The Biblical Illustrator
Psalms 78:25
Man did eat angels’ food.
Angels’ food
I. There are in the universe higher order of intelligent creatures than man, “Angels.” The proofs, the nature, the functions, the varieties of their existence abound in the Scriptures.
II. This higher order of intelligences require food. No creatures, however exalted, can be self-subsisting, i.e. can live of themselves or from themselves; they must appropriate something from without.
III. Of this food man to some extent is a partaker. Revelations of truth, beauty, God, are the food of souls in all worlds, and this food is universal. (Homilist)
Angels’ food
We soon tell by our appearance what food we have been eating. You cannot hide the bill of fare. The face is a tell-tale. The more the sensualist eats the greater a sensualist he appears to be. He feeds the flesh. He gets coarser every day; what little music there was in his voice is all dead and gone; he has choked it with the food of beasts. Once there was a little child in him, well spoken of, thought to be the germ of a fine man; but that child-angel is dead. Every mouthful of meat the man now takes makes him more beast-like. Say not that it is of no consequence what a man eats. It is of vital consequence. The mystery, however, is this, that even the best food may be turned into evil nutriment, according to the nature of the man who partakes of it. The lion grows as a lion the more he eats; though it be of the daintiest food it all becomes lion. So with us bodily, intellectually, spiritually: we tell what our food is. Under what circumstances may men be said to cat angels’ food, corn of heaven, bread sent down from God? When earth cannot satisfy him any longer, the good food is beginning to tell upon him. Growing in spirituality is not a metaphysical process; it is concrete, intelligible, patent to the observation; it is not a growth in mere sentiment, it is not an enrichment of the nature in mere foam of ecstasy and rapture: it is a larger outlook, a firmer grasp of things eternal, a clearer view of distant things; it is a growth in preparation, in the estimate of relative values, in sympathy with God.
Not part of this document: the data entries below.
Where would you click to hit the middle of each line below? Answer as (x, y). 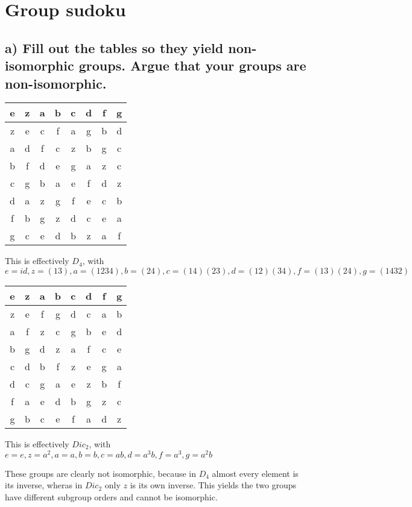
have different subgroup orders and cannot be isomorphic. (111, 496)
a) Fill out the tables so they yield (114, 47)
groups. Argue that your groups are (192, 65)
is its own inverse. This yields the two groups (213, 485)
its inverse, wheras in (44, 485)
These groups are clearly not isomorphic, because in (101, 473)
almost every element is (255, 473)
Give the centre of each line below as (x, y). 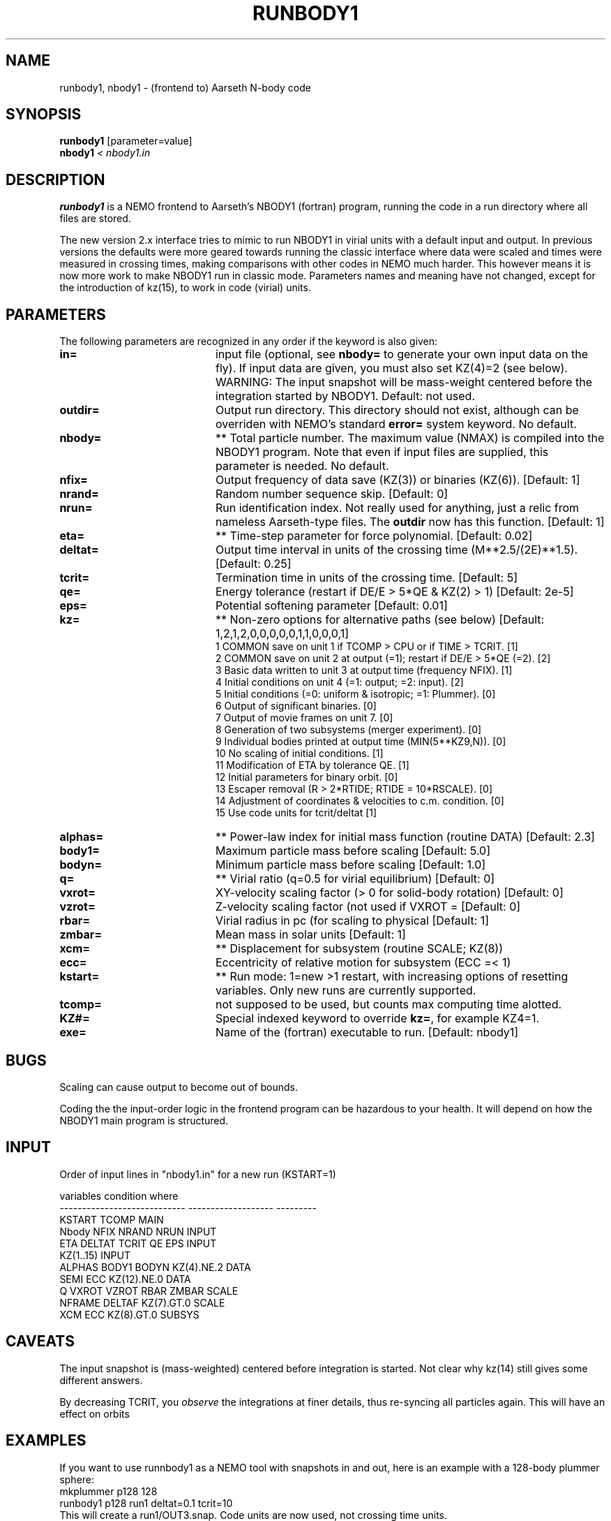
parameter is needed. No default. (302, 466)
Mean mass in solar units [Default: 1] (310, 935)
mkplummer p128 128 (108, 1491)
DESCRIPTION (55, 179)
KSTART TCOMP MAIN (112, 1219)
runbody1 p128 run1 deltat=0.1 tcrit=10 (146, 1503)
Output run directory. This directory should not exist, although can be (397, 410)
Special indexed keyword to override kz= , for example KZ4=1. (377, 1019)
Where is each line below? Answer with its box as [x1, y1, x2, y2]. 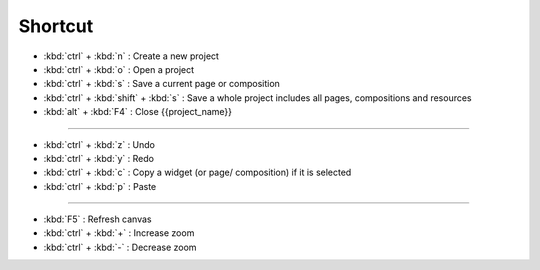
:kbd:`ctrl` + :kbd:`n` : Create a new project [43, 50, 220, 62]
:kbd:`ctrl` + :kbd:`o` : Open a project [43, 63, 195, 75]
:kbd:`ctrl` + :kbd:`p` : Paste [43, 180, 157, 192]
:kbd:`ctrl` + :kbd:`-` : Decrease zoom [43, 241, 197, 253]
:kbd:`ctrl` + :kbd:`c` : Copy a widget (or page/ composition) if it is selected [43, 166, 352, 179]
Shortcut [18, 15, 94, 37]
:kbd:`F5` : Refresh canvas [43, 213, 152, 225]
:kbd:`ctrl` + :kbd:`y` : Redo [43, 152, 155, 164]
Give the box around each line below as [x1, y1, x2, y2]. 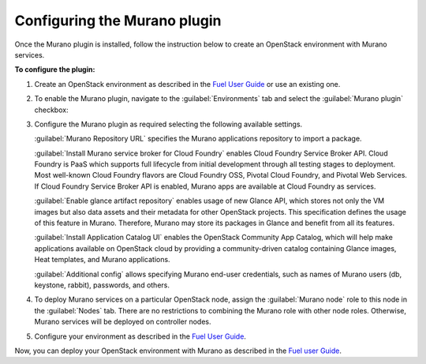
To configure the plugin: [14, 65, 95, 74]
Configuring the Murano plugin [14, 12, 222, 29]
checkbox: [34, 105, 69, 114]
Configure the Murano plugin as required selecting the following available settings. [34, 119, 303, 129]
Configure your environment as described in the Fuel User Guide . [34, 332, 246, 341]
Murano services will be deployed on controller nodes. [34, 317, 212, 327]
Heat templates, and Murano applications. [34, 255, 170, 265]
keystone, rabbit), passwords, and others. [34, 280, 170, 290]
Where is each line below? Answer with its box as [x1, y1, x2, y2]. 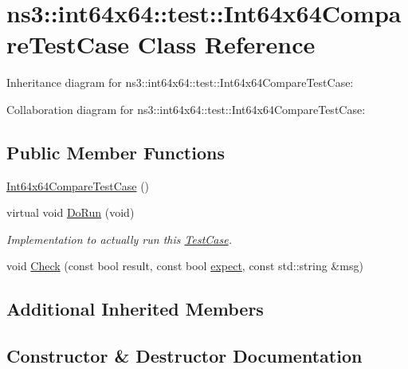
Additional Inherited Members [6, 296, 264, 321]
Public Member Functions [6, 139, 225, 164]
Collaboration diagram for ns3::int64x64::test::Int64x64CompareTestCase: [6, 100, 366, 117]
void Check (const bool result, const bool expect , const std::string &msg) [6, 257, 363, 274]
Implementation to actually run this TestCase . [6, 230, 232, 247]
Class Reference [137, 28, 316, 61]
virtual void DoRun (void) [6, 204, 135, 221]
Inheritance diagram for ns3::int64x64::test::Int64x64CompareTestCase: [6, 74, 354, 91]
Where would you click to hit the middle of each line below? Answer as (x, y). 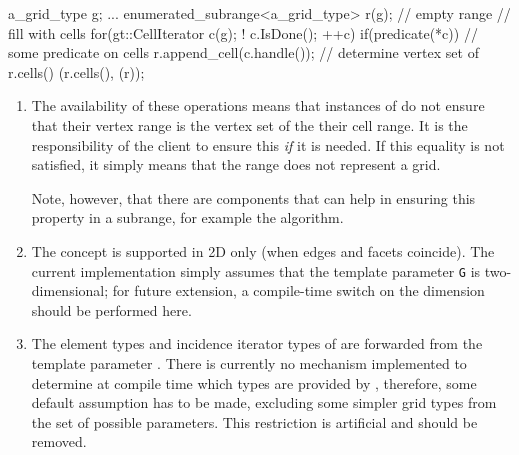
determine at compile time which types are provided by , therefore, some (254, 382)
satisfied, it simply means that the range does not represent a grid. (236, 164)
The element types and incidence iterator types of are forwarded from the (257, 343)
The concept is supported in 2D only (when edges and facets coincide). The (263, 250)
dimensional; (70, 290)
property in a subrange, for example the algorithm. (187, 217)
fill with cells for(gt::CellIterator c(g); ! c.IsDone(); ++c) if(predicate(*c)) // (243, 32)
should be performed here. (111, 309)
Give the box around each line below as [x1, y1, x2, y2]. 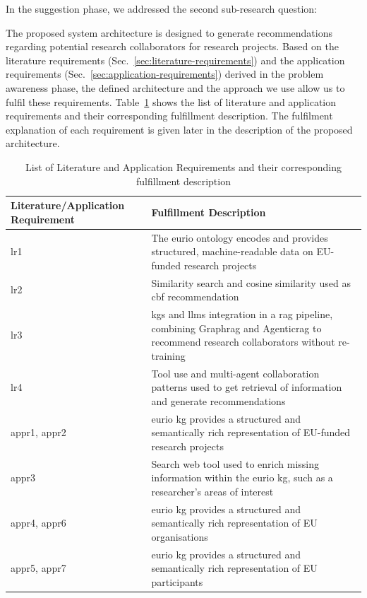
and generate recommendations [151, 393, 286, 408]
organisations [151, 529, 208, 544]
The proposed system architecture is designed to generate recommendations [6, 25, 332, 40]
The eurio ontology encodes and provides [151, 230, 328, 245]
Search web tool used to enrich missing [151, 456, 319, 471]
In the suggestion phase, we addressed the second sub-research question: [6, 1, 317, 16]
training [151, 348, 186, 363]
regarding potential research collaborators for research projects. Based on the [6, 39, 339, 54]
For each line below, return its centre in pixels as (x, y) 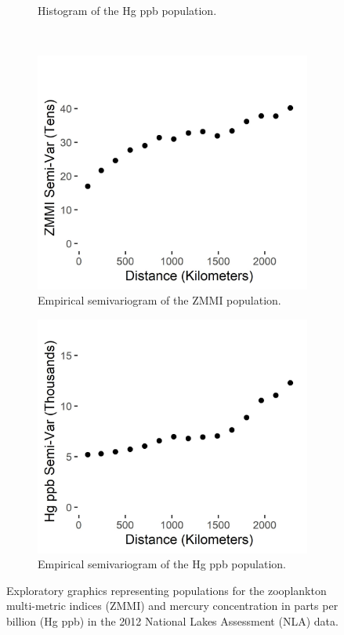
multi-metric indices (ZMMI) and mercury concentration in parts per (172, 606)
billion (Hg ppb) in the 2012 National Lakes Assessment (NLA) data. (172, 621)
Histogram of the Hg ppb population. (127, 10)
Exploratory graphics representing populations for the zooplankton (167, 590)
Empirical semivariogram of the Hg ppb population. (162, 564)
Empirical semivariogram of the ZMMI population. (159, 300)
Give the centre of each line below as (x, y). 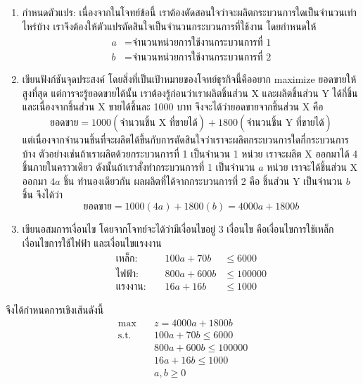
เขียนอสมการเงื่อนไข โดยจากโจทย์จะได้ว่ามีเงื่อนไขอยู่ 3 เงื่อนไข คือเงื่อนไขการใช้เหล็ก (178, 228)
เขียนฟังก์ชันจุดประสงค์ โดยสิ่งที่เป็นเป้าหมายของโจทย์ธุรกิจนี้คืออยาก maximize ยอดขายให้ (189, 79)
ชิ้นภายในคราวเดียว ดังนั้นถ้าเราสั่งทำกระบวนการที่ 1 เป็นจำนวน (139, 167)
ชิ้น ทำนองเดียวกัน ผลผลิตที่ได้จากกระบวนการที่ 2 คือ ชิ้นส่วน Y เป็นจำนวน (203, 180)
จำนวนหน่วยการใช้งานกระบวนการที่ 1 (202, 43)
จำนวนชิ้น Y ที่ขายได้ (285, 123)
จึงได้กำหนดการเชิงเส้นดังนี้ (55, 310)
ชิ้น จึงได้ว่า (43, 194)
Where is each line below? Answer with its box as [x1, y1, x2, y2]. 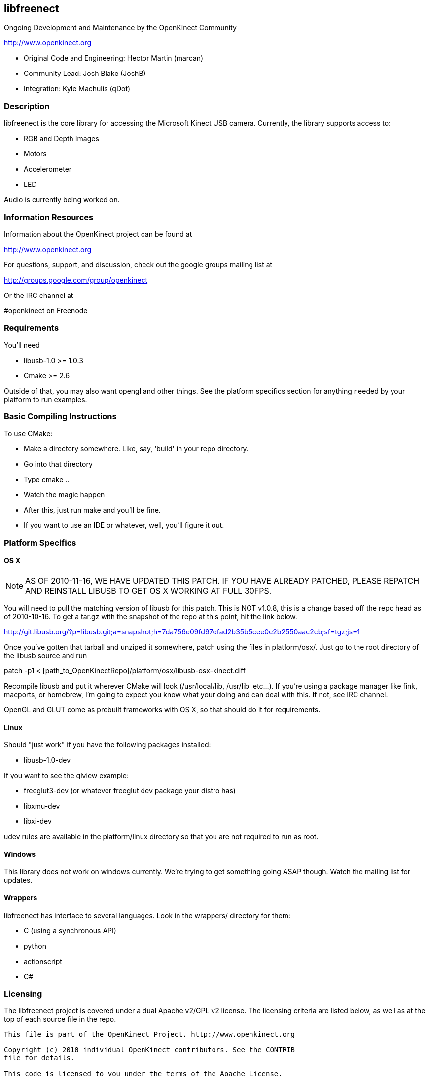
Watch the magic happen [24, 490, 105, 499]
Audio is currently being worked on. [4, 195, 120, 204]
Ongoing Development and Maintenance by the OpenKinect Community [4, 23, 237, 32]
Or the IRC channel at [4, 291, 73, 299]
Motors [24, 149, 47, 158]
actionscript [24, 957, 62, 965]
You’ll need [4, 340, 40, 349]
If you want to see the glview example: [4, 771, 129, 780]

Growing so, the whole world changes; its duties become light, its burdens become comparatively easy, its wealth a handful of dust that may be thrown up and caught again and laid down with a conjurer’s ease. Growth in spirituality means larger intercourse with God, keener perception of religious essences and moral affinities. Growth in spirituality means a throwing-off of mere burdensomeness and ceremony and ritual; a forsaking of the fleshpots of Egypt, and a yearning for the society of angels and spirits, blessed and immortal. We can now do better than eat angels’ food, a larger feast has been prepared for us--we can eat the body and drink the blood of Christ. Faith takes the bread, and turns it into the flesh of Christ; faith takes the emblematic wine, and makes it sacrificial blood. Lord, increase our faith! (J. Parker, D. D.)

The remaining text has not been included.